Por coronavírus, Mandetta quer acesso a dados de clientes de empresas de telecomunicação

André de Souza, Gustavo Maia, Leandro Prazeres e Renata Mariz
·2 minuto de leitura

BRASÍLIA - O ministro da Saúde, Luiz Henrique Mandetta, defendeu a flexibilização da proteção de dados dos clientes das empresas de telecomunicação para poder enfrentar com mais agilidade a epidemia do novo coronavírus, que já matou 240 pessoas e infectou 6.836 no país. Há uma lei que garante a proteção desses dados e as empresas telefônicas estão relutantes em informá-los.

— Eu chamo para uma pessoa, é um serviço automatizado, identifico que aquela pessoa tem necessidade.

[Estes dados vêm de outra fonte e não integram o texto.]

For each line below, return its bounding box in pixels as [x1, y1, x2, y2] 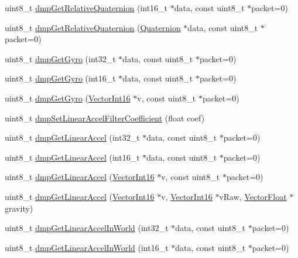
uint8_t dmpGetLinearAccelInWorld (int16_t [5, 241, 169, 253]
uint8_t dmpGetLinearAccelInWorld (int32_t [5, 222, 169, 234]
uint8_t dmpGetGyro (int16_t [5, 72, 116, 84]
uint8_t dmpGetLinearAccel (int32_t [5, 131, 140, 144]
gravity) [5, 202, 33, 214]
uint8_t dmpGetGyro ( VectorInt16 [5, 91, 131, 104]
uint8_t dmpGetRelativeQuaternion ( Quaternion [5, 21, 181, 33]
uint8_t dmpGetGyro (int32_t [5, 52, 116, 64]
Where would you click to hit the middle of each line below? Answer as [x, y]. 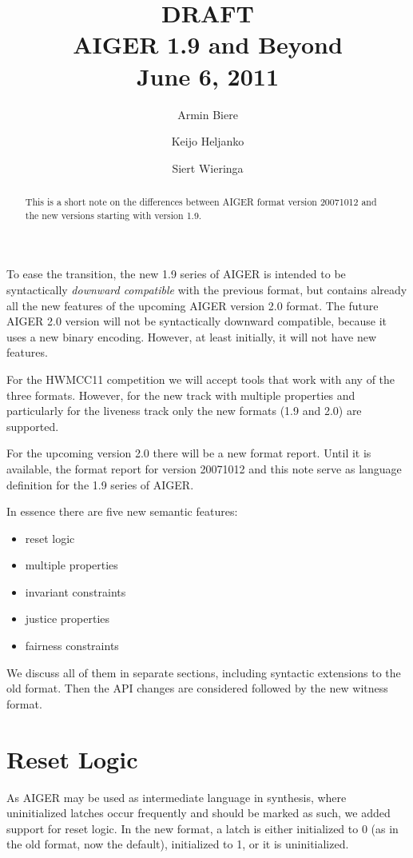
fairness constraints [72, 646]
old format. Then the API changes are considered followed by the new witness [197, 688]
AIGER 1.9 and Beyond [208, 44]
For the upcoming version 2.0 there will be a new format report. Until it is [189, 453]
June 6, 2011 [208, 76]
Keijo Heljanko [208, 141]
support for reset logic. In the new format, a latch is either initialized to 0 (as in [203, 828]
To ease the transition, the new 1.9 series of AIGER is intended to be [176, 274]
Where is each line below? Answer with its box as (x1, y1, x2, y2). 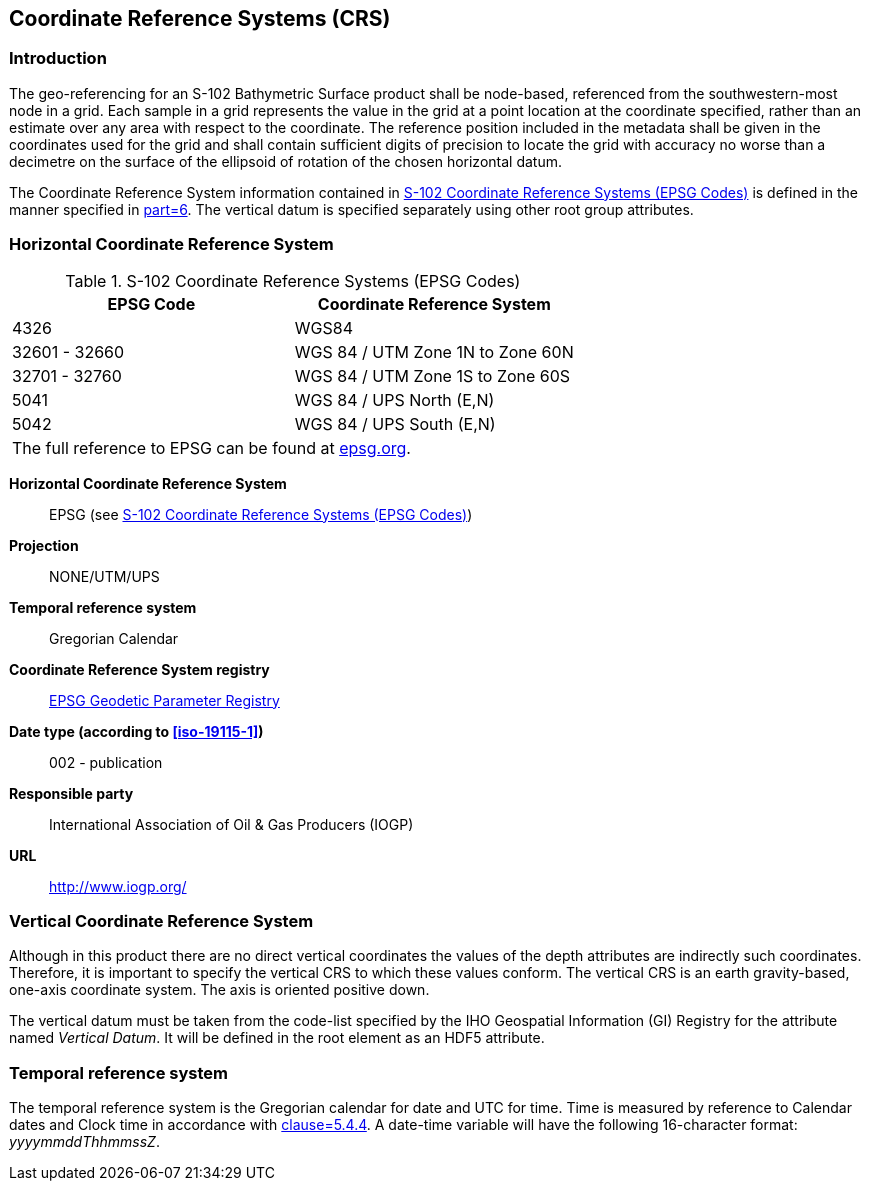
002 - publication (49, 753, 163, 771)
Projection (9, 536, 79, 554)
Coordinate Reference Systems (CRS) (9, 6, 391, 31)
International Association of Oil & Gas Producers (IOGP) (49, 815, 414, 833)
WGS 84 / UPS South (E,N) (294, 413, 496, 434)
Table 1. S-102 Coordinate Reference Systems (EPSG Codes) (65, 270, 521, 291)
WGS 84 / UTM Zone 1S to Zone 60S (294, 365, 571, 386)
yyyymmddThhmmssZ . (9, 1133, 160, 1151)
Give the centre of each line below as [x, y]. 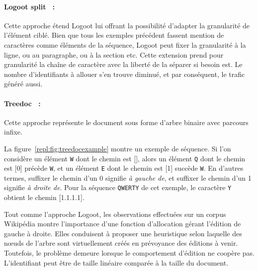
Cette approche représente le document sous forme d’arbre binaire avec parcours [126, 122]
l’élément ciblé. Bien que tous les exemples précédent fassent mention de [114, 35]
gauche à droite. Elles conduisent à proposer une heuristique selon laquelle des [123, 233]
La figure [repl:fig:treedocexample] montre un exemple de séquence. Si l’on [118, 148]
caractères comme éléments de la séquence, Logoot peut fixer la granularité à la [125, 44]
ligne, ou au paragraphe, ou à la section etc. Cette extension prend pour [114, 54]
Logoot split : [30, 6]
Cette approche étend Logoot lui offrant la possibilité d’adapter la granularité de [127, 25]
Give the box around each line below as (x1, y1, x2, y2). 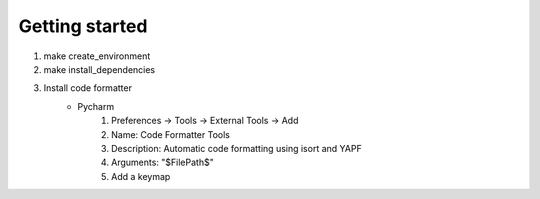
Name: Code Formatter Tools (111, 128, 230, 140)
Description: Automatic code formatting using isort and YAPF (111, 142, 362, 154)
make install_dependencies (43, 63, 156, 75)
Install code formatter (43, 82, 132, 94)
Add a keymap (111, 170, 171, 182)
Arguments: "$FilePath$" (111, 156, 214, 169)
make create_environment (43, 50, 151, 62)
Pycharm (77, 100, 115, 112)
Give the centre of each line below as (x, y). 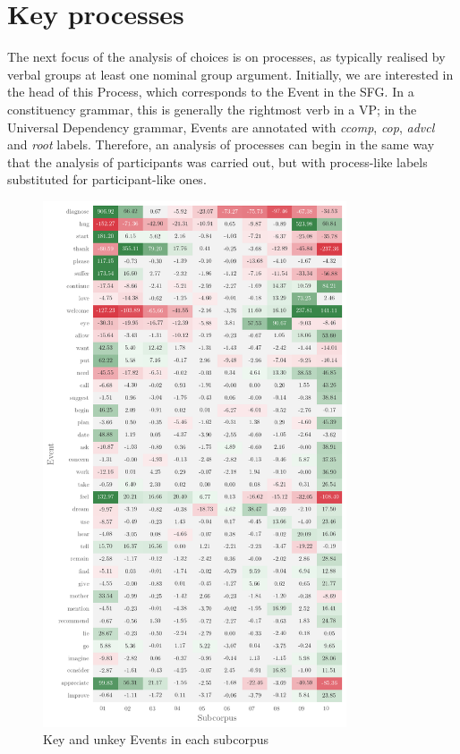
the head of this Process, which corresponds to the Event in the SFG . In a (211, 92)
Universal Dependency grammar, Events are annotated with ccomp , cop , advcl (221, 127)
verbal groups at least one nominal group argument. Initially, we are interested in (230, 74)
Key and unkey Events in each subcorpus (156, 739)
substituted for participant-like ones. (107, 179)
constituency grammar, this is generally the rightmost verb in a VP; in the (212, 109)
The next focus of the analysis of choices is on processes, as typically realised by (226, 57)
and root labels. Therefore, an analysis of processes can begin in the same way (221, 144)
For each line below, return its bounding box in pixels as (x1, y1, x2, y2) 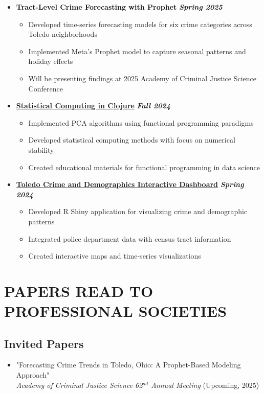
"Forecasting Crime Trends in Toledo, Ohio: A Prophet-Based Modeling (16, 359, 241, 370)
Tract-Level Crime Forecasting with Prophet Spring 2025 (16, 2, 223, 12)
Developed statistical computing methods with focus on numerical (28, 134, 235, 145)
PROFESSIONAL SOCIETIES (4, 300, 227, 321)
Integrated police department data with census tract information (28, 233, 231, 244)
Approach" (16, 369, 50, 380)
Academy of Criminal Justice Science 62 (16, 379, 143, 390)
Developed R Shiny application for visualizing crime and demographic (28, 206, 248, 217)
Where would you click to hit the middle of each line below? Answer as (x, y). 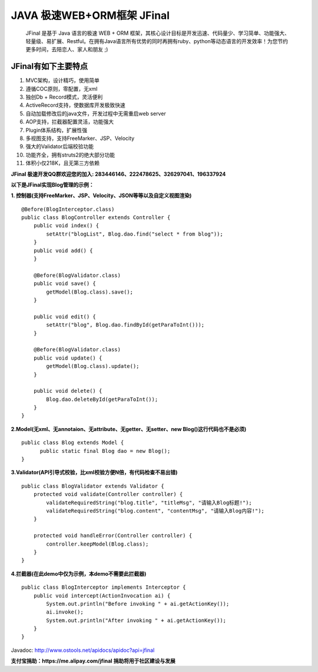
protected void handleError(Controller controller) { (113, 536)
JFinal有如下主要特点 (49, 66)
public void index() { (66, 226)
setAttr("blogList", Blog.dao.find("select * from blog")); (135, 234)
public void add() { (63, 250)
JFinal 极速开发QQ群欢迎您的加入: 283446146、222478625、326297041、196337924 (118, 174)
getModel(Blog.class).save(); (90, 292)
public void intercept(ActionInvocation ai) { (102, 596)
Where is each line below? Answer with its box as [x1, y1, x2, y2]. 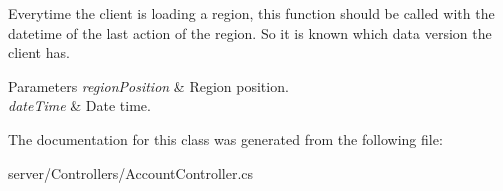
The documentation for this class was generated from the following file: [8, 128, 443, 149]
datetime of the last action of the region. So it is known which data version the [8, 22, 492, 43]
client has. [8, 42, 70, 63]
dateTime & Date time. [8, 95, 151, 116]
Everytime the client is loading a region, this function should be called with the [8, 3, 495, 23]
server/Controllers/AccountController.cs [8, 162, 254, 183]
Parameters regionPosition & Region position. [8, 75, 289, 96]
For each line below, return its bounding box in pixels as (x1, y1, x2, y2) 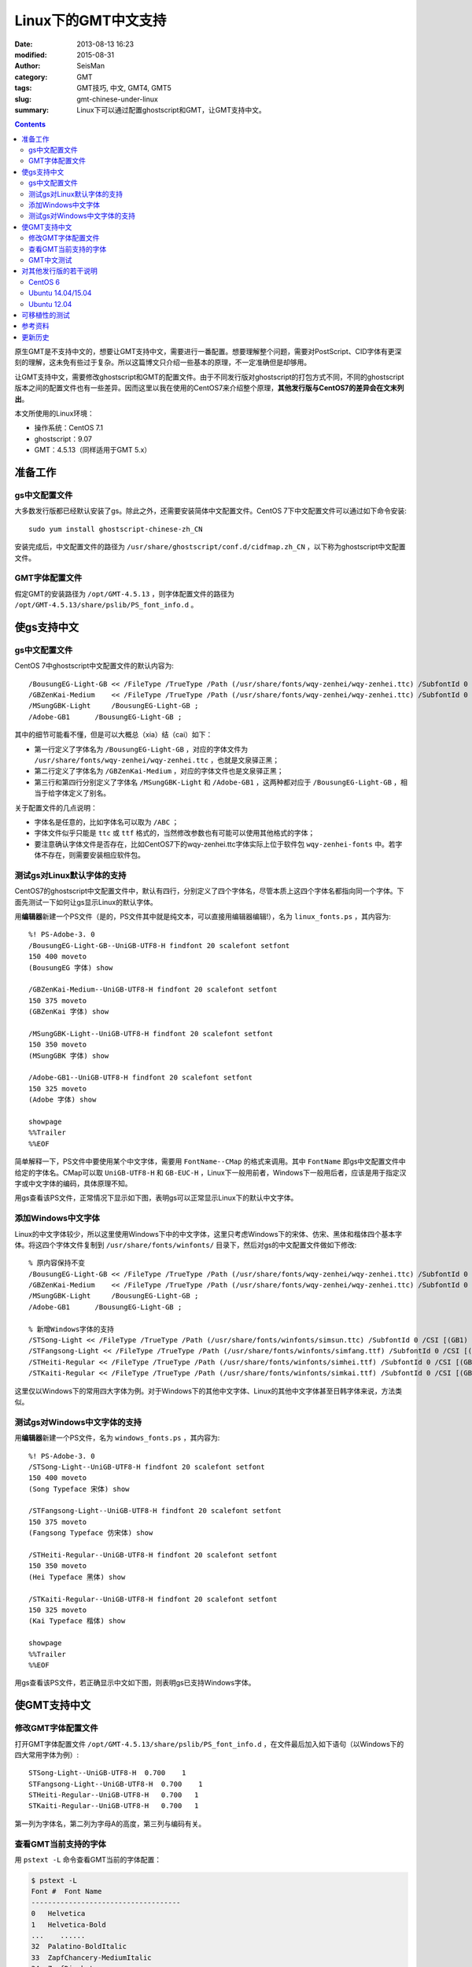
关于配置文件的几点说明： (14, 803, 98, 812)
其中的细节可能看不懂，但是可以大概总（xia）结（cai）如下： (14, 730, 213, 740)
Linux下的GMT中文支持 (14, 12, 167, 29)
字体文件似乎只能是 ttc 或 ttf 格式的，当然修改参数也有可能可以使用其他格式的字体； (34, 829, 315, 838)
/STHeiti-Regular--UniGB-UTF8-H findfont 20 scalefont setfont (28, 1551, 278, 1559)
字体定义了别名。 (54, 788, 110, 798)
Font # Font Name (31, 1887, 102, 1896)
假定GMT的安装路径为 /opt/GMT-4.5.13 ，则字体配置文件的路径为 (14, 589, 235, 598)

E para eu avisar a Secretaria de Saúde, avisar o departamento de saúde "essa pessoa mora na rua tal, endereço tal", a gente busca pelo número de telefone a base de cadastro onde tem essa informação e remete para a Secretaria de Saúde — explicou Mandetta.

Em seguida, defendeu:

— Eu peço aqui para as telefônicas que disponibilizem isso. Se houver necessidade de nós regulamentarmos que, em caso de epidemia, como estamos vivendo, isso passa a ser público, porque não tem outro jeito de localizar tão rápido. Se eu for pedir onde a senhora mora, qual o número da sua casa, do seu CEP... Pelo número do telefone, eu caio no endereço onde ele está registrado. Podemos ter erro para cá, para lá? Podemos, mas já teríamos o dado do nome da pessoa, do CPF. Precisamos dar agilidade para esse profissional.

Mandetta também informou que o ministério vai pagar o transporte e a hospedagem de profissionais de saúde voluntários que moram num local sem casos do novo coronavírus para poderem atua em outro onde a epidemia está mais avançada. Segundo ele, o cadastro para adesão de voluntários está aberto há 20 dias e já atraiu 3 mil pessoas. Essas pessoas vão trabalhar ajudando a Força Nacional de Emergência do SUS.

— A epidemia pode estar muito forte em São Paulo, e posso ter pessoas habilitadas num estado que não esteja tendo. Nós vamos organizar para mandar, buscar, trazer, hospedar, pagar, que é uma turma que vai fazer eventualmente reforço para cá, para lá para ver se a gente consegue ter uma resposta mais articulada. Só de abrir sem divulgar já temos esse cadastro aberto há 20 dias, já temos 3 mil pessoas que são pessoas: tô bem, tô tranquilo, posso ir — afirmou Mandetta.

O ministro também disse que os 500 mil testes rápidos adquiridos pela pasta e destinados aos profissionais de saúde começaram a ser distribuídos nesta quarta-feira por meio da Força Aérea Brasileira (FAB).